Virtualization is a concept that has grown very rapidly in the last decade, especially amongst casual, home users. It makes sense, too, considering that the hardware available to the average user these days is capable of running multiple instances of an operating system with ease, even if you need a high-end machine for that. Also, the segregation of operating systems themselves has grown to a point where you do tend to want to try out the offerings of one, but don’t really want to switch your primary OS, where again virtualization comes to the rescue. The same concept has been trickling down to smartphones as well.
When we look at it from the perspective of evolution of computing, it only seems natural and logical; our daily drivers in technology are becoming smaller by the day (tablets, for instance, replacing traditional notebooks, especially the hybrids), and portable computing in the next “in” thing.
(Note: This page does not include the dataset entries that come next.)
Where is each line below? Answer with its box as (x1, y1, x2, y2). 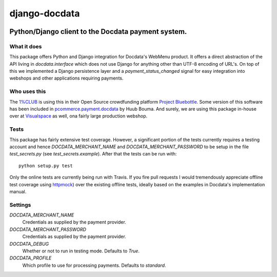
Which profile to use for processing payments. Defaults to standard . (22, 262, 166, 268)
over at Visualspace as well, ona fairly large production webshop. (9, 113, 148, 119)
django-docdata (9, 8, 80, 19)
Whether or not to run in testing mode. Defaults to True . (22, 248, 140, 254)
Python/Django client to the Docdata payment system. (9, 27, 187, 36)
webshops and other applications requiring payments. (9, 75, 124, 82)
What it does (9, 43, 42, 50)
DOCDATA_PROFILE (9, 255, 52, 261)
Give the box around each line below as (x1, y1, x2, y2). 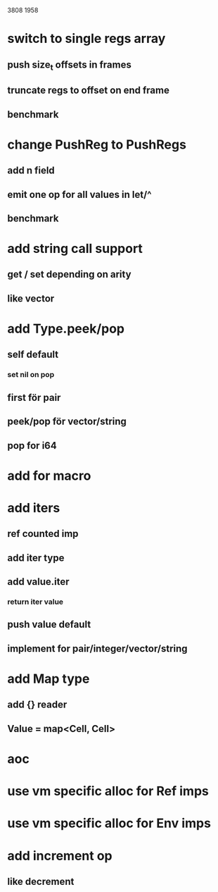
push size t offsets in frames (7, 58, 132, 73)
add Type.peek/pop (7, 321, 125, 337)
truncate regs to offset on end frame (7, 85, 170, 97)
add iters (7, 500, 60, 516)
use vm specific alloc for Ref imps (7, 783, 209, 799)
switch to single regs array (7, 31, 166, 47)
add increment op (7, 848, 113, 864)
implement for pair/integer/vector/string (7, 643, 188, 655)
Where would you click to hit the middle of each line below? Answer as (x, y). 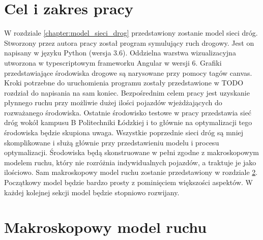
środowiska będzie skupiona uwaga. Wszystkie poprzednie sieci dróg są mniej (124, 132)
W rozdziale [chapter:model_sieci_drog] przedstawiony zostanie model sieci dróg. (131, 33)
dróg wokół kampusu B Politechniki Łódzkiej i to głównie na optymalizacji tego (128, 122)
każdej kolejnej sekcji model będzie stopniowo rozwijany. (92, 192)
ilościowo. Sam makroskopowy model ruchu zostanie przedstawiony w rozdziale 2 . (131, 172)
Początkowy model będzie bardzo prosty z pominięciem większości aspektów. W (128, 182)
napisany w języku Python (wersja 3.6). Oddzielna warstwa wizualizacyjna (120, 53)
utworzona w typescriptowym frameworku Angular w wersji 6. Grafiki (113, 62)
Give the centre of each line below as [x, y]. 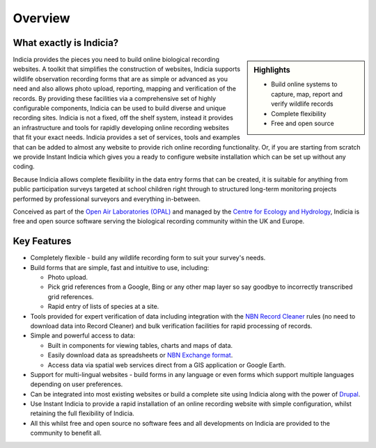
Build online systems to [304, 84]
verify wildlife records [302, 104]
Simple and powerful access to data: [83, 336]
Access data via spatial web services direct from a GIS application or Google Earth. [167, 365]
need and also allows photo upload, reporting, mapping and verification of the [125, 89]
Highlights [272, 70]
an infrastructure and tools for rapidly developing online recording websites [121, 127]
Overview [41, 18]
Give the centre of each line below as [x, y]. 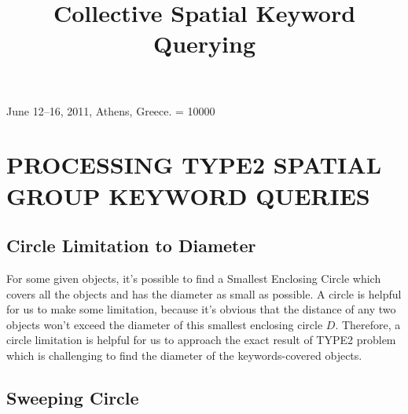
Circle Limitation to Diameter [131, 245]
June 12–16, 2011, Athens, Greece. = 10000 [111, 110]
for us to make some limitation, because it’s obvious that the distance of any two [201, 309]
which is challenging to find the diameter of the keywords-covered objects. [184, 355]
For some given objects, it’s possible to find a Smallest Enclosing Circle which [194, 278]
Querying [204, 44]
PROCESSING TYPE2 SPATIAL [194, 165]
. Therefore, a [368, 324]
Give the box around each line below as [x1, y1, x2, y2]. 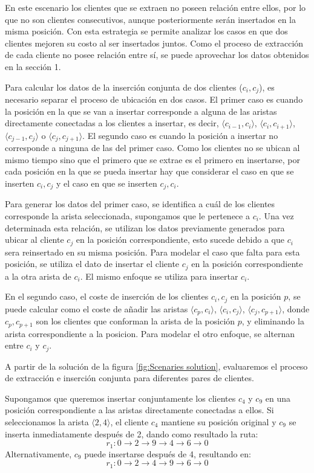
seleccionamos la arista [5, 416, 89, 428]
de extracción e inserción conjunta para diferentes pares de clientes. [5, 372, 254, 384]
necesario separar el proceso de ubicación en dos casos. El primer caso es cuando [5, 93, 303, 106]
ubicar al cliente [5, 233, 64, 246]
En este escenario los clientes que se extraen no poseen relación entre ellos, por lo [5, 1, 306, 13]
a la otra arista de [5, 269, 71, 282]
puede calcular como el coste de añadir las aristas [5, 302, 188, 315]
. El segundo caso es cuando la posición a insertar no [82, 129, 278, 141]
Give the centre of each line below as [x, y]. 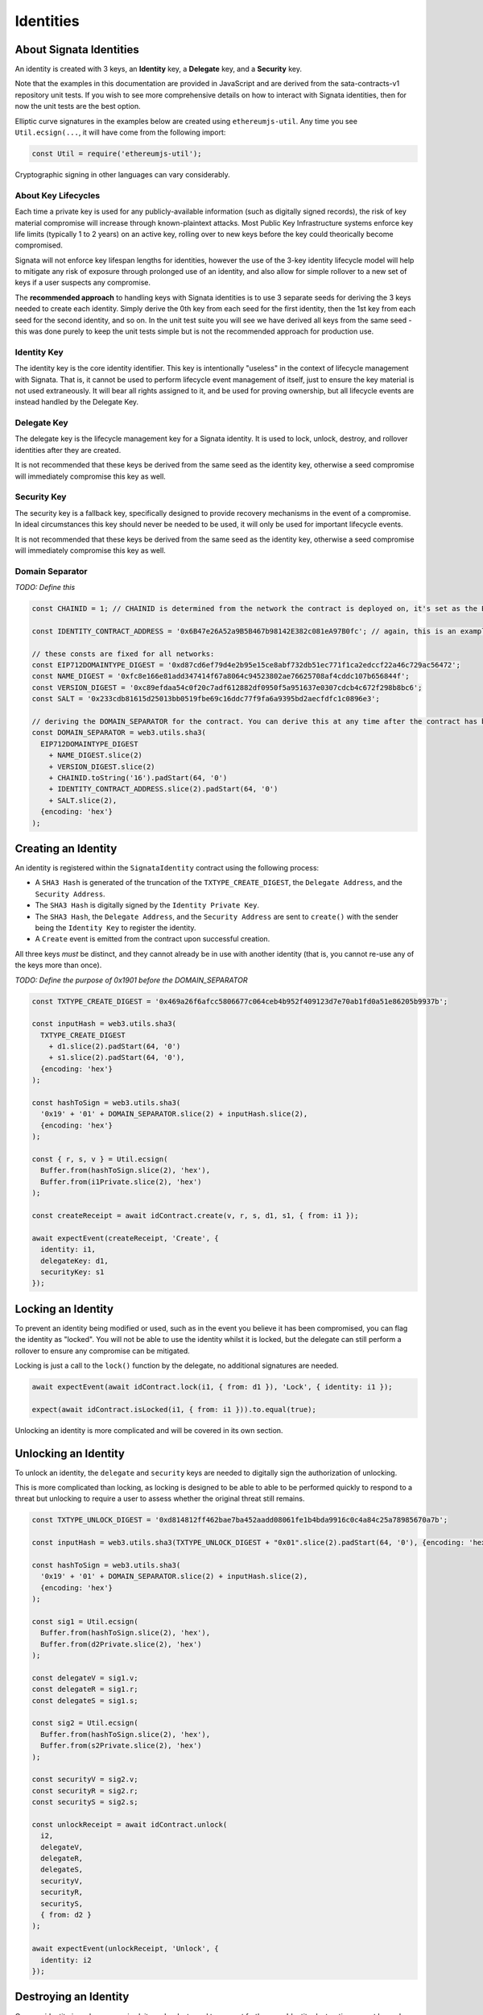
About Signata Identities [77, 50]
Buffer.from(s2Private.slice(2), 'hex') [121, 1746]
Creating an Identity [66, 848]
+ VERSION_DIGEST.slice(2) [102, 767]
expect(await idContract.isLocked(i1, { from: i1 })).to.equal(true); [174, 1409]
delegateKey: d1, [74, 1261]
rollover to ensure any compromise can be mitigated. [103, 1351]
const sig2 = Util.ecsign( [85, 1723]
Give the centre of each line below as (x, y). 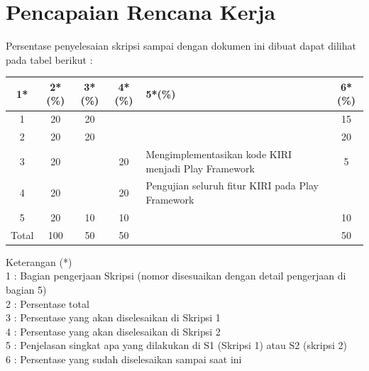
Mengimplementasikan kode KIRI (219, 154)
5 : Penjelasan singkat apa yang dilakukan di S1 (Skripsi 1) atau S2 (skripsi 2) (176, 345)
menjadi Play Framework (200, 168)
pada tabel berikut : (49, 59)
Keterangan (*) (39, 261)
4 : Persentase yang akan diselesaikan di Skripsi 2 (113, 331)
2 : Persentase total (48, 303)
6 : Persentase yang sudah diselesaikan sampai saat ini (124, 359)
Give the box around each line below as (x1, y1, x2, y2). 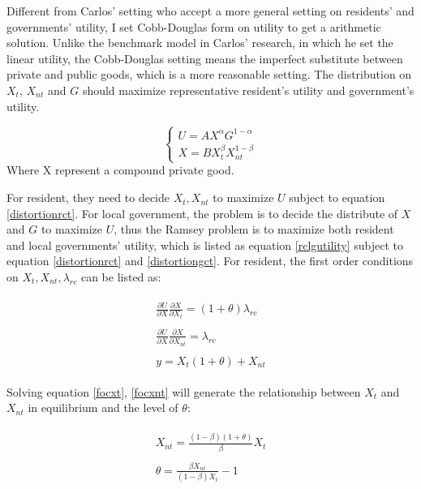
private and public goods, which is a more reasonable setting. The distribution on (6, 66, 412, 83)
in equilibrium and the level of (28, 399, 178, 416)
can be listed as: (80, 268, 161, 285)
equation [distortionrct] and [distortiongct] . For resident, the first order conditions (6, 252, 414, 269)
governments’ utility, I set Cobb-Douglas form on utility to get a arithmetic (6, 18, 381, 35)
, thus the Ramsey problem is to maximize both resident (114, 221, 394, 238)
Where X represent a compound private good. (6, 161, 234, 178)
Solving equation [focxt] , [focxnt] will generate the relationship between (6, 383, 361, 400)
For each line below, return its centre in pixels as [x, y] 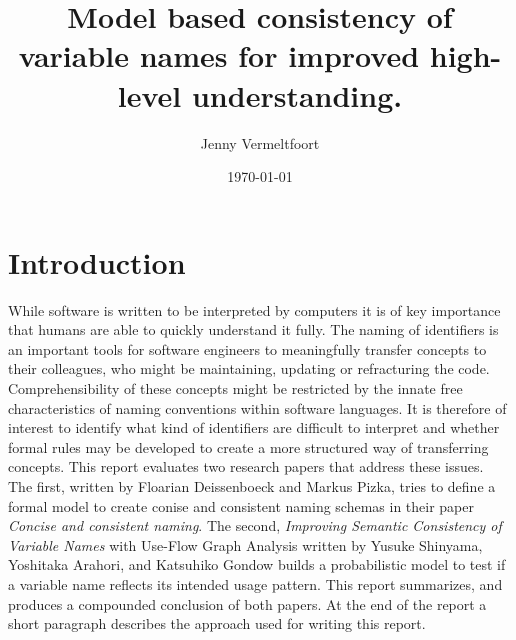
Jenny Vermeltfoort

Seeing as how smartphones are no longer merely communication devices but so much more, there doesn’t seem to be a reason why they shouldn’t sport the ability to run multiple operating systems. The same concept has been there for a while in Android already, in the form of dual booting ROMs that allow you to imitate a multi-boot set up akin to desktops. Now, a team of students from St. Petersburg University of Russian Academy of Sciences in tandem with Parallels (a virtualization company) has demoed a video of Samsung’s Galaxy S II running two ROMs side by side, at the same time.
Originally posted on the Russian blog Rozetked.ru, the video shows that the device is running two instances of Android at the same time, which can be interchanged on the fly. What’s more, the hardware resources are shared between the two, evident from the fact that they switch to the second while continuing to play music from the first. The hardware performance seems pretty decent, while the team behind the project claims only 10% hit to battery life by running two instances simultaneously. They also claim that with the GS II’s 1GB of RAM, memory is sufficient for both the ROMs to continue running side by side.
Whilst the concept is truly exciting and first of its kind, it has to be understood that it’s in very experimental stages, and it may be a long time before it becomes available to the casual user, if ever. Even so, there might be hard to find practical uses for such a virtualized environment. While great for developers and ROM testers, an average user might be left questioning why they would want to subject their device to this treatment when they don’t really have a usage scenario for this. Nevertheless, the concept is intriguing, and we’ll definitely keep a keen eye out for the development on this one.